**WORK INSTRUCTION:** This task calls for the lines below starting at the one containing "Busy Biogas Plants" and ending at the one containing "authority to rule", repeated exactly with both ends kept and pictures left out.

Collection entries:
╔══

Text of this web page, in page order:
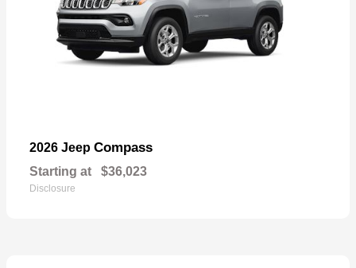
2026 Jeep Compass
Starting at $36,023
Disclosure
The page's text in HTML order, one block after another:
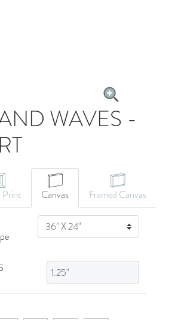
WAVES -
Print Canvas
Framed Canvas
SIZE
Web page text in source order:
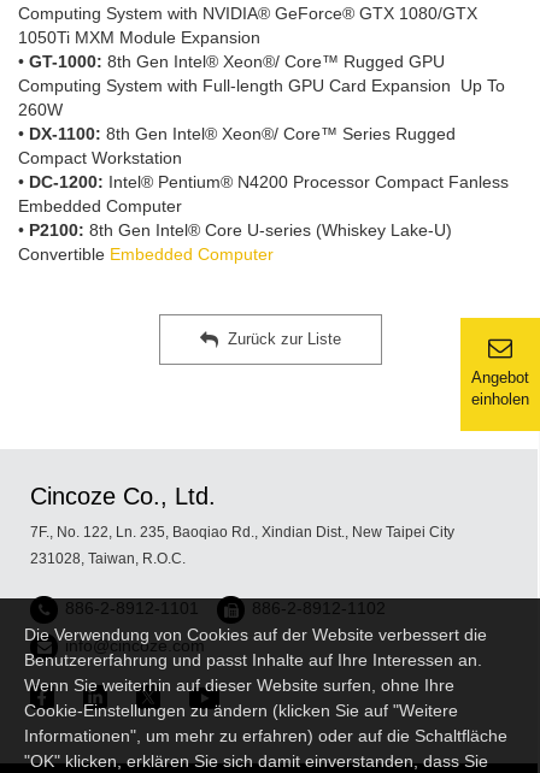
Die Verwendung von Cookies auf der Website verbessert die
Benutzererfahrung und passt Inhalte auf Ihre Interessen an.
Wenn Sie weiterhin auf dieser Website surfen, ohne Ihre
Cookie-Einstellungen zu ändern (klicken Sie auf "Weitere
Informationen", um mehr zu erfahren) oder auf die Schaltfläche
"OK" klicken, erklären Sie sich damit einverstanden, dass Sie
Angebot
einholen
Computing System with NVIDIA® GeForce® GTX 1080/GTX
1050Ti MXM Module Expansion
• GT-1000: 8th Gen Intel® Xeon®/ Core™ Rugged GPU
Computing System with Full-length GPU Card Expansion Up To
260W
• DX-1100: 8th Gen Intel® Xeon®/ Core™ Series Rugged
Compact Workstation
• DC-1200: Intel® Pentium® N4200 Processor Compact Fanless
Embedded Computer
• P2100: 8th Gen Intel® Core U-series (Whiskey Lake-U)
Convertible Embedded Computer
Zurück zur Liste
Cincoze Co., Ltd.
7F., No. 122, Ln. 235, Baoqiao Rd., Xindian Dist., New Taipei City
231028, Taiwan, R.O.C.
886-2-8912-1101
886-2-8912-1102
info@cincoze.com
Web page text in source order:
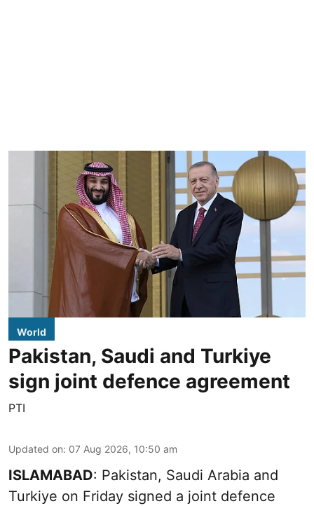
World
Pakistan, Saudi and Turkiye
sign joint defence agreement
PTI
Updated on: 07 Aug 2026, 10:50 am
ISLAMABAD: Pakistan, Saudi Arabia and
Turkiye on Friday signed a joint defence
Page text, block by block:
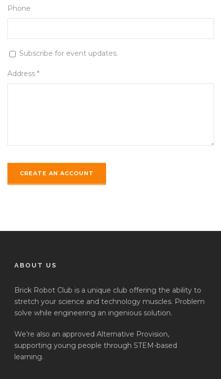
Phone
Subscribe for event updates.
Address *
ABOUT US
Brick Robot Club is a unique club offering the ability to
stretch your science and technology muscles. Problem
solve while engineering an ingenious solution.
We’re also an approved Alternative Provision,
supporting young people through STEM-based
learning.
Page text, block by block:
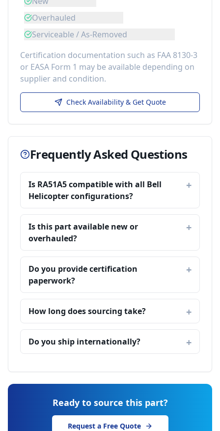
Overhauled
Serviceable / As-Removed
Certification documentation such as FAA 8130-3
or EASA Form 1 may be available depending on
supplier and condition.
Check Availability & Get Quote
Frequently Asked Questions
Is RA51A5 compatible with all Bell
Helicopter configurations?
Is this part available new or
overhauled?
Do you provide certification
paperwork?
How long does sourcing take?
Do you ship internationally?
Ready to source this part?
Request a Free Quote
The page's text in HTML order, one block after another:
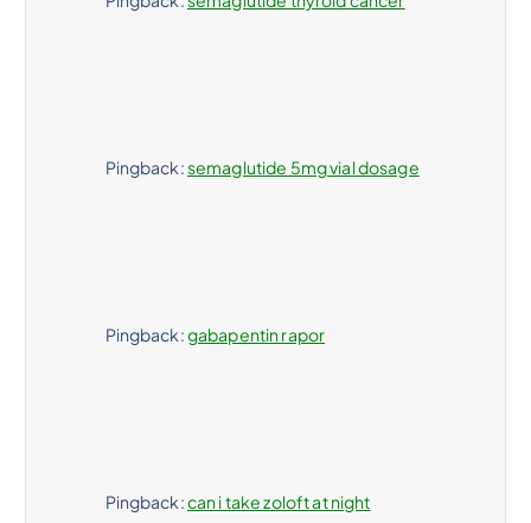
Pingback:semaglutide 5mg vial dosage
Pingback:gabapentin rapor
Pingback:can i take zoloft at night
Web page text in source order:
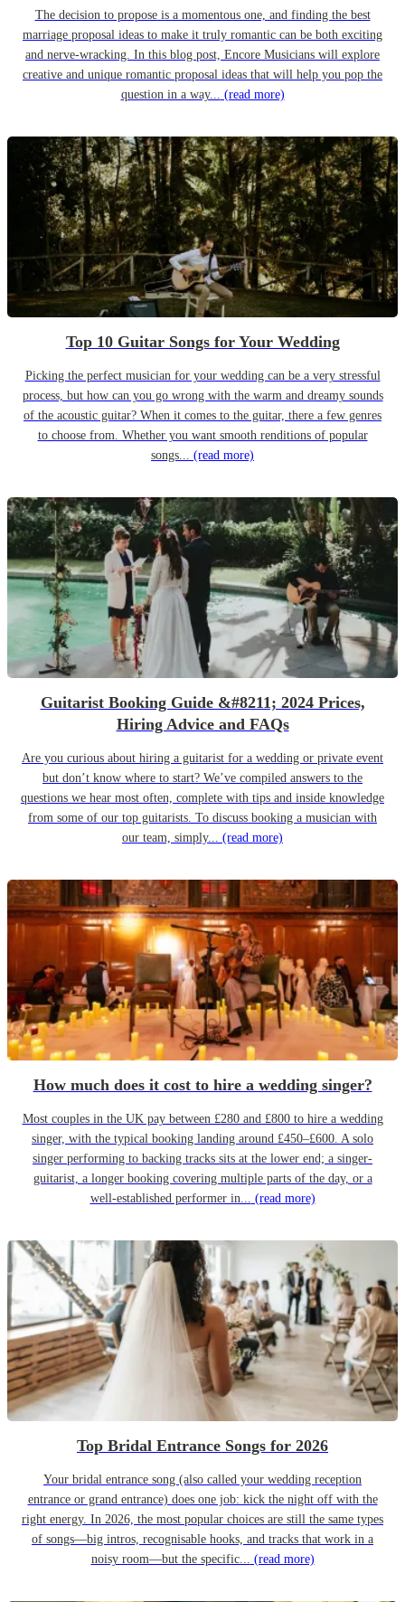
The decision to propose is a momentous one, and finding the best
marriage proposal ideas to make it truly romantic can be both exciting
and nerve-wracking. In this blog post, Encore Musicians will explore
creative and unique romantic proposal ideas that will help you pop the
question in a way... (read more)
Top 10 Guitar Songs for Your Wedding
Picking the perfect musician for your wedding can be a very stressful
process, but how can you go wrong with the warm and dreamy sounds
of the acoustic guitar? When it comes to the guitar, there a few genres
to choose from. Whether you want smooth renditions of popular
songs... (read more)
Guitarist Booking Guide &#8211; 2024 Prices,
Hiring Advice and FAQs
Are you curious about hiring a guitarist for a wedding or private event
but don’t know where to start? We’ve compiled answers to the
questions we hear most often, complete with tips and inside knowledge
from some of our top guitarists. To discuss booking a musician with
our team, simply... (read more)
How much does it cost to hire a wedding singer?
Most couples in the UK pay between £280 and £800 to hire a wedding
singer, with the typical booking landing around £450–£600. A solo
singer performing to backing tracks sits at the lower end; a singer-
guitarist, a longer booking covering multiple parts of the day, or a
well-established performer in... (read more)
Top Bridal Entrance Songs for 2026
Your bridal entrance song (also called your wedding reception
entrance or grand entrance) does one job: kick the night off with the
right energy. In 2026, the most popular choices are still the same types
of songs—big intros, recognisable hooks, and tracks that work in a
noisy room—but the specific... (read more)
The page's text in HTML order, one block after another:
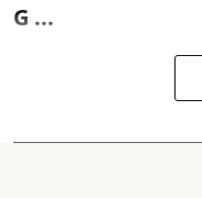
G ...
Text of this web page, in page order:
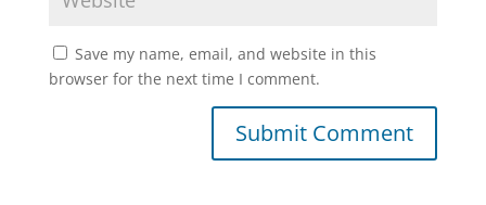
Save my name, email, and website in this
browser for the next time I comment.
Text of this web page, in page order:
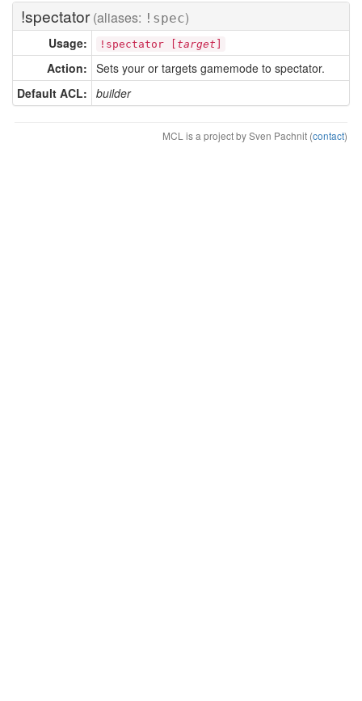
!spectator (aliases: !spec)
Usage: !spectator [ target
Action: Sets your or targets gamemode to spectator.
Default ACL: builder
MCL is a project by Sven Pachnit (contact)
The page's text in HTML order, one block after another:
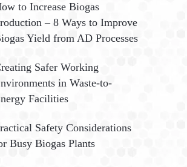
to Increase Biogas
– 8 Ways to Improve
Yield from AD Processes
Safer Working
in Waste-to-
Facilities
Safety Considerations
Busy Biogas Plants
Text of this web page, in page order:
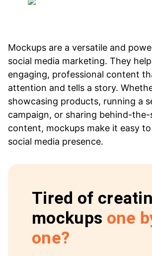
Mockups are a versatile and
social media marketing. They
engaging, professional content
attention and tells a story.
showcasing products, running a
campaign, or sharing behind-the-
content, mockups make it easy
social media presence.
Tired of
mockups one
one?
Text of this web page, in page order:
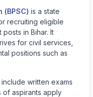
(BPSC) is a state
recruiting eligible
in Bihar. It
for civil services,
positions such as
written exams
of aspirants apply
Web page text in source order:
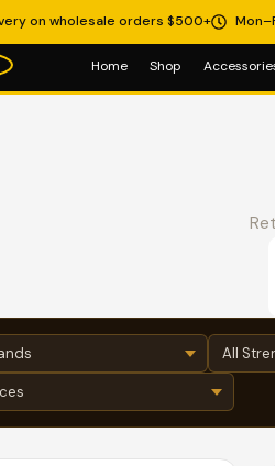
on wholesale orders $500+
Home Shop
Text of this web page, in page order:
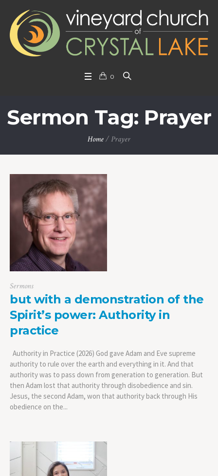
0
Sermon Tag: Prayer
Home/Prayer
Sermons
but with a demonstration of the
Spirit’s power: Authority in
practice
Authority in Practice (2026) God gave Adam and Eve supreme
authority to rule over the earth and everything in it. And that
authority was to pass down from generation to generation. But
then Adam lost that authority through disobedience and sin.
Jesus, the second Adam, won that authority back through His
obedience on the...
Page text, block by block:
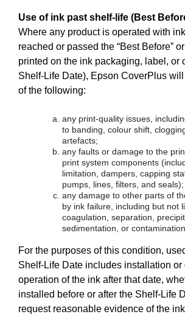
Use of ink past shelf-life (Best
Where any product is operated with
reached or passed the “Best Before”
printed on the ink packaging, label, or
Shelf-Life Date), Epson CoverPlus
of the following:
any print-quality issues,
to banding, colour shift,
artefacts;
any faults or damage to the
print system components
limitation, dampers, capping
pumps, lines, filters, and
any damage to other parts of
by ink failure, including but not
coagulation, separation,
sedimentation, or contamination.
For the purposes of this condition,
Shelf-Life Date includes installation or
operation of the ink after that date,
installed before or after the Shelf-Life
request reasonable evidence of the
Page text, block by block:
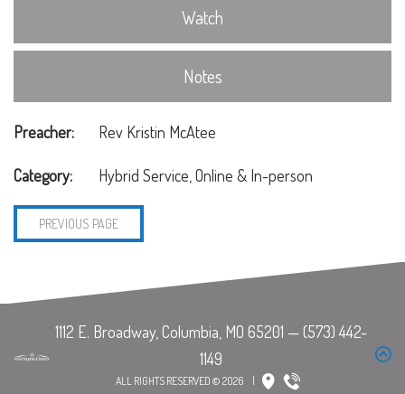
Watch
Notes
Preacher: Rev Kristin McAtee
Category: Hybrid Service, Online & In-person
PREVIOUS PAGE
ALL RIGHTS RESERVED © 2026
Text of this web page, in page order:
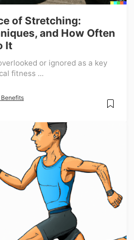
of Stretching:
and How Often
It
or ignored as a key
fitness ...
Benefits
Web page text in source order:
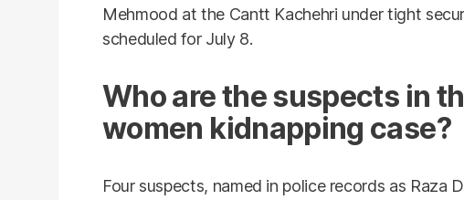
Mehmood at the Cantt Kachehri under tight
scheduled for July 8.
Who are the suspects in
women kidnapping case?
Four suspects, named in police records as Raza
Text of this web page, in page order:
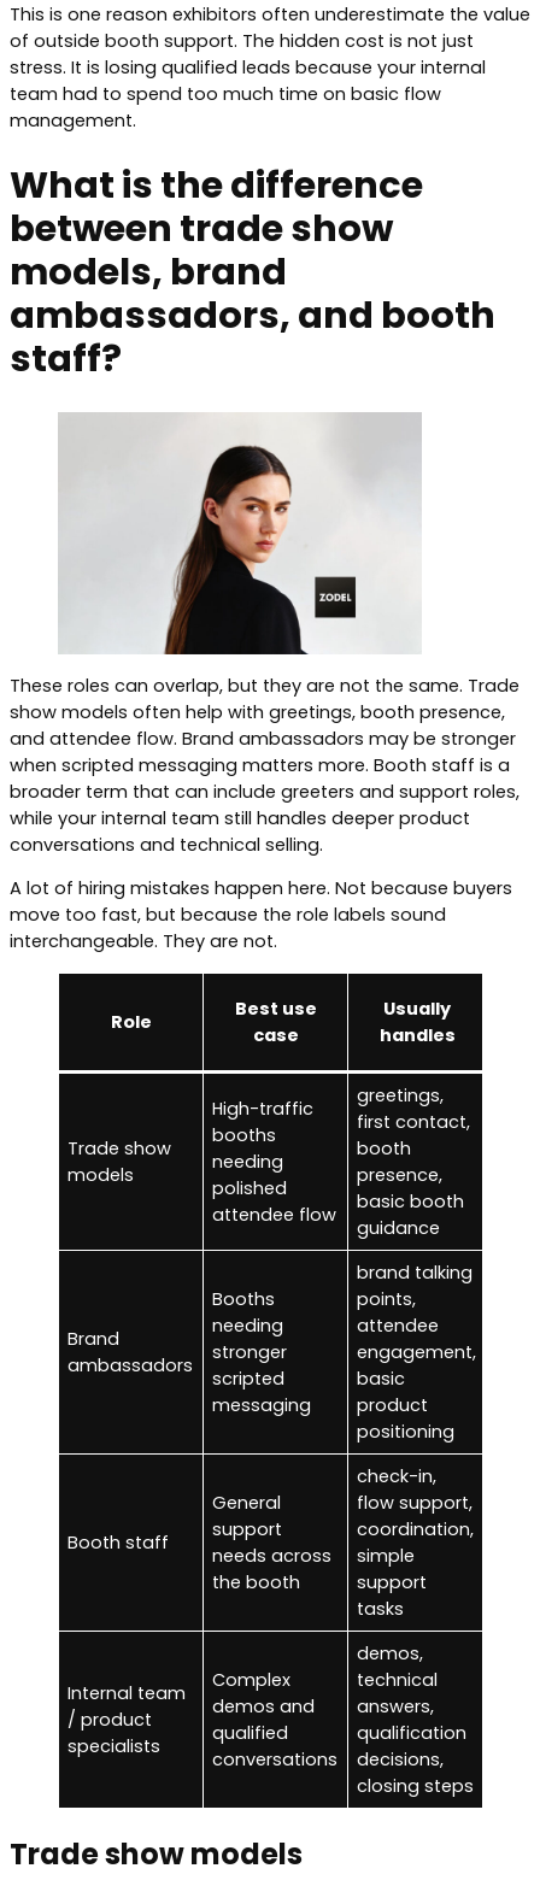
This is one reason exhibitors often underestimate the value
of outside booth support. The hidden cost is not just
stress. It is losing qualified leads because your internal
team had to spend too much time on basic flow
management.
What is the difference
between trade show
models, brand
ambassadors, and booth
staff?
These roles can overlap, but they are not the same. Trade
show models often help with greetings, booth presence,
and attendee flow. Brand ambassadors may be stronger
when scripted messaging matters more. Booth staff is a
broader term that can include greeters and support roles,
while your internal team still handles deeper product
conversations and technical selling.
A lot of hiring mistakes happen here. Not because buyers
move too fast, but because the role labels sound
interchangeable. They are not.
Role
Best use
case
Usually
handles
Trade show
models
High-traffic
booths
needing
polished
attendee flow
greetings,
first contact,
booth
presence,
basic booth
guidance
Brand
ambassadors
Booths
needing
stronger
scripted
messaging
brand talking
points,
attendee
engagement,
basic
product
positioning
Booth staff
General
support
needs across
the booth
check-in,
flow support,
coordination,
simple
support
tasks
Internal team
/ product
specialists
Complex
demos and
qualified
conversations
demos,
technical
answers,
qualification
decisions,
closing steps
Trade show models

╚══

**FINISHED TASK:**
Busy Biogas Plants
Text of this web page, in page order:
Mockups are a versatile and
social media marketing. They
engaging, professional content
attention and tells a story.
showcasing products, running a
campaign, or sharing behind-the-
content, mockups make it easy
social media presence.
Tired of
mockups one
one?
Text of this web page, in page order:
(BPSC) is a state
recruiting eligible
in Bihar. It
for civil services,
positions such as
written exams
of aspirants apply
Web page text in source order:
on wholesale orders $500+
Home Shop
Text of this web page, in page order:
0
Sermon Tag: Prayer
Home/Prayer
Sermons
but with a demonstration of the
Spirit’s power: Authority in
practice
Authority in Practice (2026) God gave Adam and Eve supreme
authority to rule over the earth and everything in it. And that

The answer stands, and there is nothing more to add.